[Materials provided]

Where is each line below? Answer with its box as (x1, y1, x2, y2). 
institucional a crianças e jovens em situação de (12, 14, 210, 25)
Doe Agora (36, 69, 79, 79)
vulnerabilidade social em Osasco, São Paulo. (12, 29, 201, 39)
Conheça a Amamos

[Directions]
Using the listing above, print every entry verbatim.

[Solved problem]
Where is each line below? Answer with its box as (x1, y1, x2, y2). 
institucional a crianças e jovens em situação de (12, 14, 210, 25)
Doe Agora (36, 69, 79, 79)
vulnerabilidade social em Osasco, São Paulo. (12, 29, 201, 39)
Conheça a Amamos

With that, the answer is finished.